▶ [The task]
Of all the lines in the entries below, give again exactly those starting at the line containing "auch in der" and ending at the line containing "die Tabelle mit", both ends included, and no others.

[Data extracted from a collection]
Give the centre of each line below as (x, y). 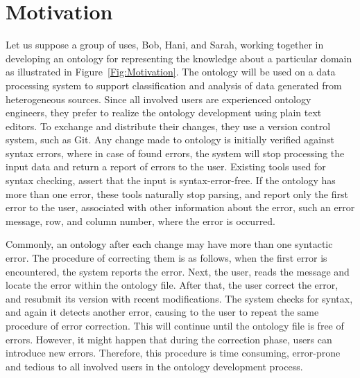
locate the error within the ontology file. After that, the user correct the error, (172, 285)
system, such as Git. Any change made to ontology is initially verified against (170, 139)
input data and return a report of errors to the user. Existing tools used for (166, 166)
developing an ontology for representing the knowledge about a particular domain (179, 58)
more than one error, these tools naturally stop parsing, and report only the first (177, 193)
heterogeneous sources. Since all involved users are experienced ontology (158, 99)
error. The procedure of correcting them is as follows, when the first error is (166, 258)
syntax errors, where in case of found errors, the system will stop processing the (175, 153)
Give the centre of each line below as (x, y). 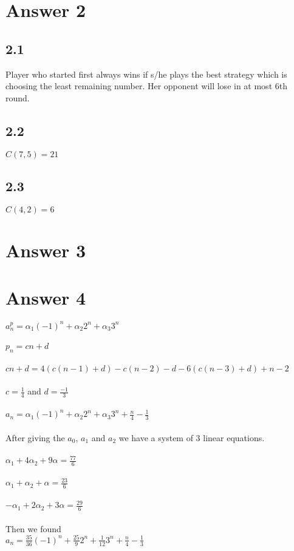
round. (18, 97)
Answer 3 (46, 250)
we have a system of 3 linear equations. (192, 437)
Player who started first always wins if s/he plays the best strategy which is (146, 74)
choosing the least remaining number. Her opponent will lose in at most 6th (146, 86)
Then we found (33, 528)
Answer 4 (46, 298)
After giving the (35, 437)
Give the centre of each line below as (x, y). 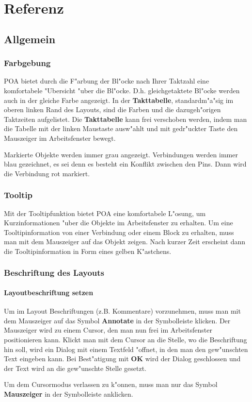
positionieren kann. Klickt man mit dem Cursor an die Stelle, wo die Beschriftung (126, 339)
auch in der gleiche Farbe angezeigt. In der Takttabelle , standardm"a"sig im (119, 100)
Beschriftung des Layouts (54, 273)
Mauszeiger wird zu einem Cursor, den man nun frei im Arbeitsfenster (108, 330)
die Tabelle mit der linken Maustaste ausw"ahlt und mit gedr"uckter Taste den (121, 128)
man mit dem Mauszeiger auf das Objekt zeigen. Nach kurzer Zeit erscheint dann (125, 242)
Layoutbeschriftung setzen (49, 292)
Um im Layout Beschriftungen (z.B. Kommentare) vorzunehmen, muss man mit (122, 311)
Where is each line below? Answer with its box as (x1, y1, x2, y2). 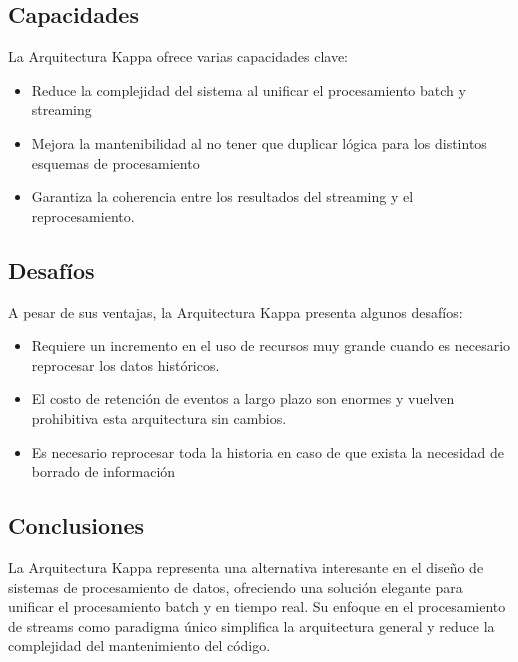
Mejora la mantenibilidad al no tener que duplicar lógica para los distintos (31, 132, 487, 153)
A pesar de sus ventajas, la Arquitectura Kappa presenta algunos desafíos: (8, 301, 463, 322)
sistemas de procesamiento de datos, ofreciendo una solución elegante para (8, 576, 463, 597)
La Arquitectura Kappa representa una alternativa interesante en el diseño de (8, 556, 484, 577)
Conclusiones (8, 510, 145, 541)
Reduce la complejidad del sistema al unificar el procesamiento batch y (31, 79, 466, 100)
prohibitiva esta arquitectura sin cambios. (31, 407, 287, 428)
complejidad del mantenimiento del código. (8, 635, 271, 656)
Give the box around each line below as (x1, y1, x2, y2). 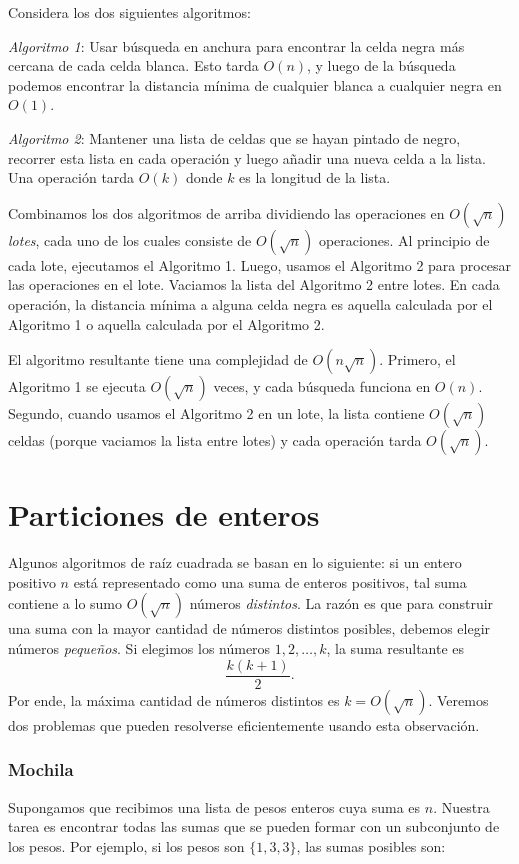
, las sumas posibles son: (296, 835, 446, 856)
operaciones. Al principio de (318, 229, 490, 250)
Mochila (8, 757, 74, 782)
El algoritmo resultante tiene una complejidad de (8, 349, 308, 370)
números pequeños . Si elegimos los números (8, 638, 271, 659)
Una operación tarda (8, 167, 135, 188)
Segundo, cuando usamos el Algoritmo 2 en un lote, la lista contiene (8, 403, 425, 424)
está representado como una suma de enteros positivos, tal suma (73, 571, 467, 592)
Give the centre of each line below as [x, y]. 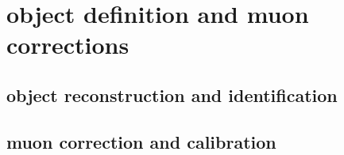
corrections [68, 45]
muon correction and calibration [141, 141]
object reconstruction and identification [172, 95]
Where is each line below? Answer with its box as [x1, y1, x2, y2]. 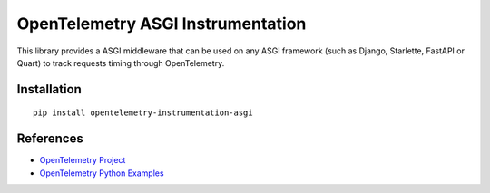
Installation [16, 82, 82, 97]
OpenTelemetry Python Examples [39, 168, 164, 179]
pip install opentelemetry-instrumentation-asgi [33, 108, 253, 118]
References [16, 131, 83, 147]
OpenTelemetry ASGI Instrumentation [16, 14, 307, 34]
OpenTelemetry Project [39, 155, 126, 166]
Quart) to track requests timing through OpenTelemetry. [16, 57, 225, 68]
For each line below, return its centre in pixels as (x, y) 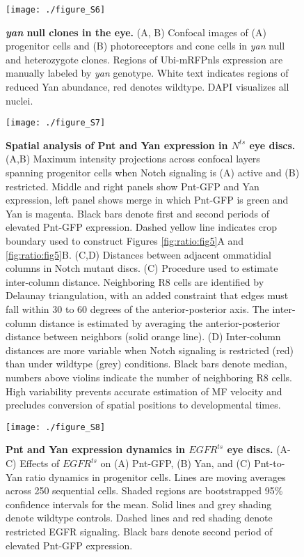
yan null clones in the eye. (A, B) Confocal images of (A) (136, 32)
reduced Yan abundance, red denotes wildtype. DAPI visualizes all (147, 87)
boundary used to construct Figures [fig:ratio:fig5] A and (125, 241)
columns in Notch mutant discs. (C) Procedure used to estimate (142, 268)
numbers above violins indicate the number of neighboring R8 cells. (149, 377)
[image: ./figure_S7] (56, 123)
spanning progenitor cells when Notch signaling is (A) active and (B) (153, 173)
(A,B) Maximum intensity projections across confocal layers (133, 159)
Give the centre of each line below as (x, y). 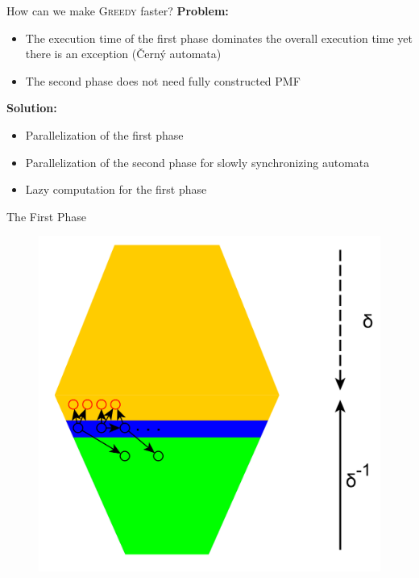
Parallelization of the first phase (104, 134)
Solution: (32, 108)
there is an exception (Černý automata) (123, 54)
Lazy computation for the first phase (116, 189)
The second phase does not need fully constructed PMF (163, 80)
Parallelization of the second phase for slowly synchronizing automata (197, 162)
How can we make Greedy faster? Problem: (118, 10)
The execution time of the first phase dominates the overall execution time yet (219, 38)

▶ [Written reply]
auch in der gleiche Farbe angezeigt. In der Takttabelle , standardm"a"sig im (119, 100)
Beschriftung des Layouts (54, 273)
Mauszeiger wird zu einem Cursor, den man nun frei im Arbeitsfenster (108, 330)
die Tabelle mit der linken Maustaste ausw"ahlt und mit gedr"uckter Taste den (121, 128)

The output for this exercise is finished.